CONSCIOUS LIVING: THE DRUID AND THE LAND
Reclaiming the Sacred Marriage with the Land
By Todd Covert, Chief Druid of FoDLA
Anyone who spends any significant amount of time looking into reconstructed and traditional European paganisms—such as Druidism—is likely to encounter a concept often labeled “tripartition” of society, along with various ideas as to how this relates to an understanding of ancient religions. In a nutshell, this is the notion that the cultures of Europe and South Asia speaking languages in the Indo-European family (including the Germanic languages, such as English, and the Celtic languages, among others) seem to exhibit a social organization centering on three so-called “functions.” These are the “first” or magico-legal function, the “second” or martial (or “warrior”) function, and the “third” or producer function.

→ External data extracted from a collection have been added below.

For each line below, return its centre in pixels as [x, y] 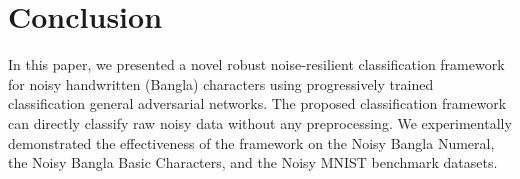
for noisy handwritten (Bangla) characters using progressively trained [221, 83]
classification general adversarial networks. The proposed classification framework [257, 103]
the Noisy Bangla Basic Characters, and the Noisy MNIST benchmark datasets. [253, 162]
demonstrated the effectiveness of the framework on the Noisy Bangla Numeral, [251, 142]
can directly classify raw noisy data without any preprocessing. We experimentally [260, 122]
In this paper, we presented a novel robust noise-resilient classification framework [256, 64]
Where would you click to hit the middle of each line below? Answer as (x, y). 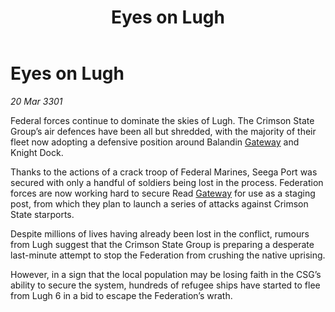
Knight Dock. (37, 152)
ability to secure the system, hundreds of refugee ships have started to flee (165, 285)
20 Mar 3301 (36, 101)
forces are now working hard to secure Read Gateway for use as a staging (163, 193)
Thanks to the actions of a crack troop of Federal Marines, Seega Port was (164, 172)
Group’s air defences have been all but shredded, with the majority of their (163, 131)
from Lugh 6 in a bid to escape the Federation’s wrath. (121, 295)
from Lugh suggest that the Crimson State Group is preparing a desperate (162, 244)
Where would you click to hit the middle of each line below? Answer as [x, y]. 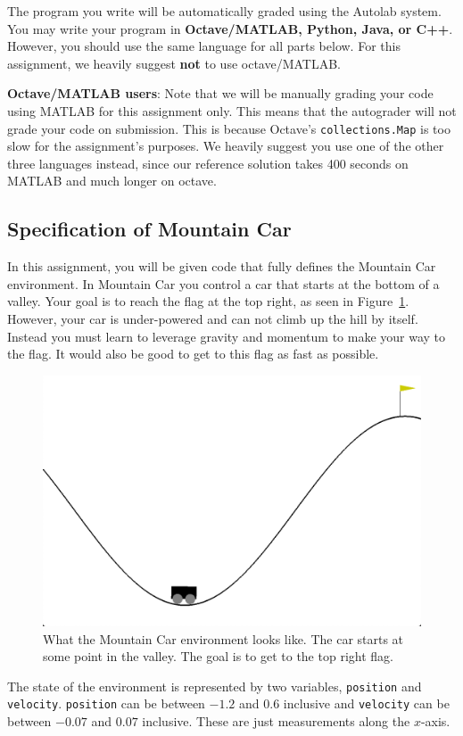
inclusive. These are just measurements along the [276, 721]
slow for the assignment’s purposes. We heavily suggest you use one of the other [226, 146]
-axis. [435, 721]
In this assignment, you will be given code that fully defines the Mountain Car [222, 266]
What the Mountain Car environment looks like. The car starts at [223, 638]
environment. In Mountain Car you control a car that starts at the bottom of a [223, 283]
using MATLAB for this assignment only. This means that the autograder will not [232, 110]
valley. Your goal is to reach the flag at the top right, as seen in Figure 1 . [208, 301]

Analysis of the myths of these various cultures turns up correspondences between these social functions and various deities: Odin and An Dagda representing the first function, Thor and the Vedic Indra, the second, and various twin horse lords—among others—the third.
The three “functions” can serve as context for understanding not only ancient cultures and belief systems, but also contemporary issues in the relationships among various parts of a society and between the society and the land in which it dwells. As we will see, however, times have changed and—especially for modern Americans—a slavish imitation of the ways of ancient cultures may not be ideal.

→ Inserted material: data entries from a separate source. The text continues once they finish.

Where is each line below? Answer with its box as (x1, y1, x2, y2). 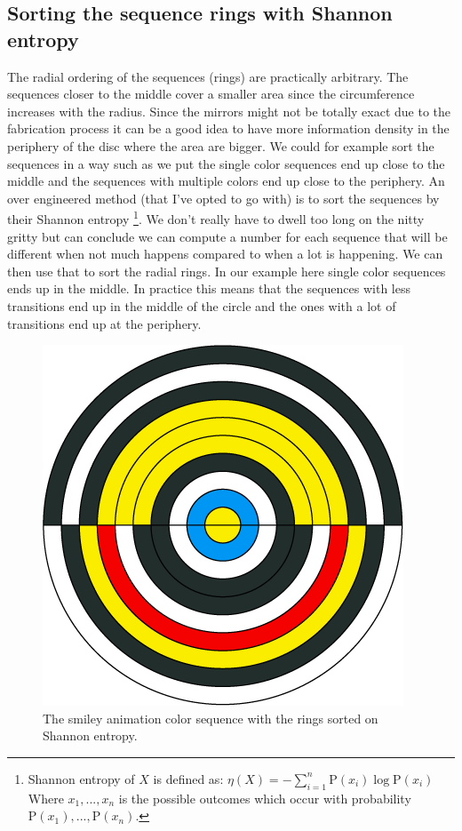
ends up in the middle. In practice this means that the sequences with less (7, 279, 410, 298)
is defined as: (153, 769, 224, 787)
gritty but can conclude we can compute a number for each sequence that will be (7, 227, 448, 245)
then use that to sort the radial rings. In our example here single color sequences (7, 261, 446, 280)
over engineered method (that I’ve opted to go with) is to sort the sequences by (7, 188, 440, 207)
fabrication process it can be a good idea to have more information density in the (7, 119, 450, 138)
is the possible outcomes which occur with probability (118, 788, 411, 807)
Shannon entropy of (28, 769, 135, 787)
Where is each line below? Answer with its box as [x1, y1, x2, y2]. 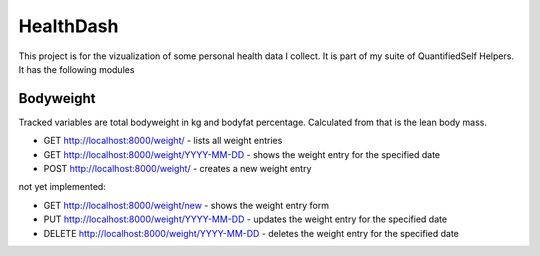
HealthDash [18, 15, 119, 37]
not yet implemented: [18, 181, 107, 193]
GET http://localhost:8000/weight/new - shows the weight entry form [43, 199, 330, 211]
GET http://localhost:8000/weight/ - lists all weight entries [43, 135, 283, 147]
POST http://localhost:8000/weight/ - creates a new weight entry [43, 163, 312, 175]
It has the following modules [18, 63, 135, 75]
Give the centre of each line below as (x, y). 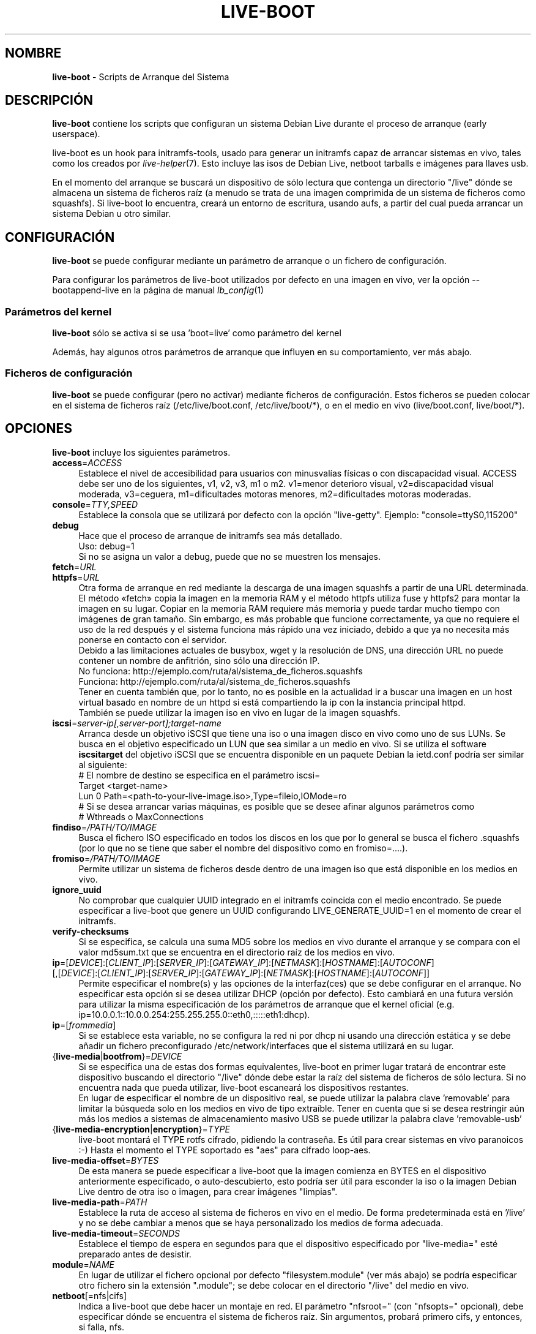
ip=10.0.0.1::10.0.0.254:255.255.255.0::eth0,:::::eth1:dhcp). (194, 1014)
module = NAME (83, 1264)
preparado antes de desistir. (135, 1254)
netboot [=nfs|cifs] (90, 1295)
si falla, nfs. (102, 1327)
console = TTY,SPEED (95, 504)
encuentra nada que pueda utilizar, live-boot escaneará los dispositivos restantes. (244, 1087)
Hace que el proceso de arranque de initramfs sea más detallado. (210, 535)
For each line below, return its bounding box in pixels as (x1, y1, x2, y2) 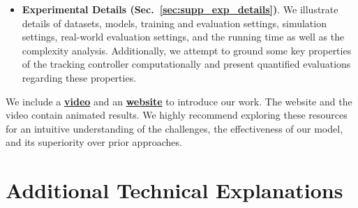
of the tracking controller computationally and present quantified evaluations (22, 57, 351, 71)
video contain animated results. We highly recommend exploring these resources (6, 107, 348, 122)
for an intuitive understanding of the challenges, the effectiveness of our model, (6, 121, 343, 135)
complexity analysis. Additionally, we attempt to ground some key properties (22, 43, 352, 57)
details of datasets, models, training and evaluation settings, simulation (22, 15, 327, 30)
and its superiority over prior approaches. (6, 135, 182, 149)
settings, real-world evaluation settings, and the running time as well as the (22, 29, 345, 44)
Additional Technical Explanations (6, 176, 343, 205)
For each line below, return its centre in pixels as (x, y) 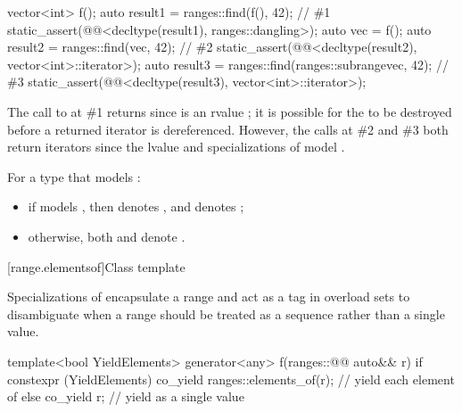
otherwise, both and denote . (107, 236)
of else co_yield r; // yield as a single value (126, 396)
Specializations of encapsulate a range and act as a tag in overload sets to (209, 297)
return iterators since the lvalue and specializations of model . (176, 147)
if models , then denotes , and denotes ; (136, 206)
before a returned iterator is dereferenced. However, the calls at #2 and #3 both (228, 129)
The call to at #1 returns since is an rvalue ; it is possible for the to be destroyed (230, 111)
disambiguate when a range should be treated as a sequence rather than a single (226, 313)
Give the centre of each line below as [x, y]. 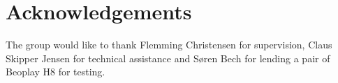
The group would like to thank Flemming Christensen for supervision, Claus [169, 45]
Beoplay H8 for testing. [56, 72]
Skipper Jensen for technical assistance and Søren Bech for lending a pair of [168, 58]

Uniting all of these functions (which can certainly be thought of in very general terms, for convenience sake, as castes) is the king. Some ascribe a fourth, kingly, function to the ruler. Others see the king as the paramount representative of one-half of the first function: the king being the epitome of the legal current in society, with a figure like a high priest (e.g., an “Archdruid”) holding the magico-religious half of the function. There is considerable discussion of the idea that the king arises and is elevated from the warrior segment of the society.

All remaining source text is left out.